Segundo o levantamento, nos locais em que é possível entrar e atuar, a Light consegue operar convenientemente, como ocorreu na comunidade do Borgauto, em Bonsucesso. A área corresponde ao terreno de uma antiga fábrica, ocupada pela favelização. Neste local, a distribuidora conseguiu regularizar mais de 750 clientes. Mesmo assim, enfrentou dificuldade frente ao aliciamento de moradores por quadrilhas de milícia, com a proposta de realizar ligações clandestinas na rede elétrica e pagar valores bem menores.

Este exemplo é muito comum nas regiões do Rio de Janeiro dominadas por milícias. Nestas áreas, a Light consegue atuar e realiza trocas e melhorias na rede para garantir a qualidade do serviço. Em seguida, esses grupos criminosos pressionam os moradores para que aceitem o fornecimento proveniente de furto ou ligações clandestinas e os paguem uma taxa fixa pelo consumo de energia elétrica. Em alguns casos, o preço final pago pelo consumidor ilegal é maior do que o oferecido pelo serviço legalizado, porém a opção clandestina é imposta por ameaças de violência realizadas pelo grupo miliciano dominante no local, o mesmo que detém o monopólio sobre outros serviços, como gás e TV a cabo. Neste sentido, a ação ilegal torna-se mais acessível e a impunidade faz o consumidor ver esta prática como algo natural, fomentando ainda mais a cultura de informalidade da sociedade.

Em função da necessidade de melhorar a imagem da concessionária junto às comunidades e de conscientizar a população de que o furto de energia é o principal responsável pela falta de luz, a principal alternativa de atuação da Light tem sido fortalecer a interação com a comunidade e com as lideranças locais. A distribuidora possui um departamento especifico para trabalhar na busca de parcerias com os líderes das comunidades e realizar palestras de conscientização na comunidade contra o furto de energia e o uso eficiente do serviço. Além disso, a concessionária promove visitas de estudantes ao Instituto Light, com palestras, conteúdos e exposições educativas. A intenção é atingir ao público jovem para que, desde novos, aprendam sobre a utilização racional da energia elétrica e os perigos da realização de ligações clandestinas.

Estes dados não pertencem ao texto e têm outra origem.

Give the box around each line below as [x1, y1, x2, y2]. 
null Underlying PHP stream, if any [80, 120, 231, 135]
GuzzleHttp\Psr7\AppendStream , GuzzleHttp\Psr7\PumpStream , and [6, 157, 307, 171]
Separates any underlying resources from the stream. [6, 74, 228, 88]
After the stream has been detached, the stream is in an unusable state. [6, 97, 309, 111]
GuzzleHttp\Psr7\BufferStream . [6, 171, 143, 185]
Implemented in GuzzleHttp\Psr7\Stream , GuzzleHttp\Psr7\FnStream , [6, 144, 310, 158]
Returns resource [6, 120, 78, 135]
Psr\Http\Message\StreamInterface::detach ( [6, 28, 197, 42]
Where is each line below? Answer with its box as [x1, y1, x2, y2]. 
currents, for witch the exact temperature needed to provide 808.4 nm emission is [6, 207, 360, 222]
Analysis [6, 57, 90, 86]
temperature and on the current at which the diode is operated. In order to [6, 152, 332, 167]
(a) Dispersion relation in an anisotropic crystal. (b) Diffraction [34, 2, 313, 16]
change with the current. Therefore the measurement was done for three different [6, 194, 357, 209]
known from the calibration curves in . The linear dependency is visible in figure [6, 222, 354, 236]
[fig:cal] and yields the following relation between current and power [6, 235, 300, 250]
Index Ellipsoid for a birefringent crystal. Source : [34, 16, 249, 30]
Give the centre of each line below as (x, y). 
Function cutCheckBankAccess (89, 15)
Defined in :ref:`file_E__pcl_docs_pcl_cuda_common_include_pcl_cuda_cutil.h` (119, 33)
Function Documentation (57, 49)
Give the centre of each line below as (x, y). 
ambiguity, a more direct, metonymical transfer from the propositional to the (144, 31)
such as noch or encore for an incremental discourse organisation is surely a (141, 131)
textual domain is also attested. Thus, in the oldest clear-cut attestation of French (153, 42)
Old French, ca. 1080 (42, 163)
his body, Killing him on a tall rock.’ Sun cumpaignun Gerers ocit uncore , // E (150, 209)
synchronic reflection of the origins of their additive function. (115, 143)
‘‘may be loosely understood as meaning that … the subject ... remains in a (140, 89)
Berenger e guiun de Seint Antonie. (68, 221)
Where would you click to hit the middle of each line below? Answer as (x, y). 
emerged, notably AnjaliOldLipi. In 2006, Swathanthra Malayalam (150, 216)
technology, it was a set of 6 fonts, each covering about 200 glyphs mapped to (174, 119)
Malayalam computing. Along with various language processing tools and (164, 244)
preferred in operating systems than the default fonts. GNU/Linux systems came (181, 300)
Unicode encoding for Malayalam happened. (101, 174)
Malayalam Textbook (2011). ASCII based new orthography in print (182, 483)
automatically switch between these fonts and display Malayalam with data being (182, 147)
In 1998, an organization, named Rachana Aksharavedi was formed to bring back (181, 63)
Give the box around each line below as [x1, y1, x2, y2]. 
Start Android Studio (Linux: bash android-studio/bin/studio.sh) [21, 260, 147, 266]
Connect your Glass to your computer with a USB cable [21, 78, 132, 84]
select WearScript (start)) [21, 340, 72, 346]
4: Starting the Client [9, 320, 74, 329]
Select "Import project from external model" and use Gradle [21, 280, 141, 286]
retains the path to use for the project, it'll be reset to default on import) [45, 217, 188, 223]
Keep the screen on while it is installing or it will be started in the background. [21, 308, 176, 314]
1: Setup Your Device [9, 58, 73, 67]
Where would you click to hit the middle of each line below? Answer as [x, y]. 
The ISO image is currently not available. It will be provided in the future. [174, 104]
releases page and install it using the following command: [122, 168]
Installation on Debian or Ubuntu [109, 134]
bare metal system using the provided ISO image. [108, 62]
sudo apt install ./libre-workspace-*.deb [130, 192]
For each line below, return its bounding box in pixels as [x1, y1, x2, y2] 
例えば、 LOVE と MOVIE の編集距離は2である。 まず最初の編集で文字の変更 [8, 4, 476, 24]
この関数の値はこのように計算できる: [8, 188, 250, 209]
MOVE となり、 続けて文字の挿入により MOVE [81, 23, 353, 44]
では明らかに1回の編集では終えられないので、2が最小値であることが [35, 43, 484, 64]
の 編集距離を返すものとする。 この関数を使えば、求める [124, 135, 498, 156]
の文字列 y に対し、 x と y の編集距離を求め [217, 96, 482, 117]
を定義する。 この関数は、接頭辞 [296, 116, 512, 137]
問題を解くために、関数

O estudo foi elaborado por três integrantes do Gesel, sigla do Grupo de Estudos do Setor Elétrico da UFRJ.

O link com a pesquisa completa pode ser acessado neste endereço: http://www.gesel.ie.ufrj.br/app/webroot/files/IFES/BV/livrolight.pdf

O Portal Eu Rio entrou em contato com assessores de imprensa da Light e aguarda posicionamento da empresa sobre essa pesquisa.